Analysis: If Matt Hancock is more transparent than the government, we’re all damned
For obvious reasons, I’m not in the habit of picking holes in openDemocracy’s journalism, writes Ramzy Alwakeel.
But I can hear the questions some will probably ask about our latest revelation regarding the official Covid inquiry.
If Matt Hancock has already voluntarily submitted his own diaries to the inquiry, these people might say, what does it matter that openDemocracy doesn’t have them? Do we think we’re more important than the inquiry that bereaved families fought to secure, an inquiry that will sit for years and hear thousands of hours of evidence and that has the legal power to compel disclosure?
What does it matter so long as the truth of what ministers did during the pandemic comes out one way or another?

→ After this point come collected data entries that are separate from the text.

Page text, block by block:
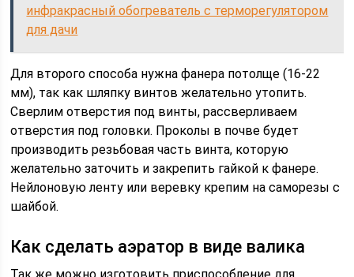
инфракрасный обогреватель с терморегулятором
для дачи
Для второго способа нужна фанера потолще (16-22
мм), так как шляпку винтов желательно утопить.
Сверлим отверстия под винты, рассверливаем
отверстия под головки. Проколы в почве будет
производить резьбовая часть винта, которую
желательно заточить и закрепить гайкой к фанере.
Нейлоновую ленту или веревку крепим на саморезы с
шайбой.
Как сделать аэратор в виде валика

What does it matter if the Department for Health and Social Care, whose handling of Covid-19 played such a pivotal role in determining who lived and died and got sick, has spent taxpayers’ money on legal advice and administrative work in order to hold onto a document that may well not even reveal anything interesting?

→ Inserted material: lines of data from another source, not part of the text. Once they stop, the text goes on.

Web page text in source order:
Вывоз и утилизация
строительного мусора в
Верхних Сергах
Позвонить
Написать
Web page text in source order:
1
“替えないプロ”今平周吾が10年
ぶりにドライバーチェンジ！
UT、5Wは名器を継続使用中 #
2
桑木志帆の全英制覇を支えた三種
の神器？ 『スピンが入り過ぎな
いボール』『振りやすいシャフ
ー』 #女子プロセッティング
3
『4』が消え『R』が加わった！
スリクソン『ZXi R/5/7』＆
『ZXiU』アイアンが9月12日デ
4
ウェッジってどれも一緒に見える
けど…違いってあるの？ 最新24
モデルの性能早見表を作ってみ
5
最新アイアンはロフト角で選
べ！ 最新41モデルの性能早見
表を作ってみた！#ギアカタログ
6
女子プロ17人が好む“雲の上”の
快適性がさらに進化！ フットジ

It matters because there will not always be a public inquiry, or a former minister with very little left to lose who is no longer answerable to the party line.
It matters because the 74,000 Brits whose deaths have been linked to Covid since my colleague Jenna Corderoy submitted her initial Freedom of Information request did not have the luxury of waiting for the inquiry to begin.
And it matters because of what it tells us about the importance of accountability to the people who hold our lives in their hands.
Even at a time when the government’s refusal to play ball with the official Covid inquiry is making headlines, the Department for Health and Social Care is so unrepentant about information transparency that it would rather put itself in contempt of court than hand over the documents.
If an order by the information watchdog means nothing even in these most exceptional of circumstances, the public has lost – perhaps never had – the ability to hold the government to account through its rulings and hearings. If health chiefs will cover up something that is going to come out anyway, how can we trust their handling of more sensitive documents?
It is crucial that the Information Commissioner’s Office retains the trust of the public. It must show the DHSC, and other departments, that there are consequences for disregarding its orders.
And the inquiry, for its own part, should be scrutinising the government’s information handling as part of its official investigations. That, too, is part of the story of the pandemic.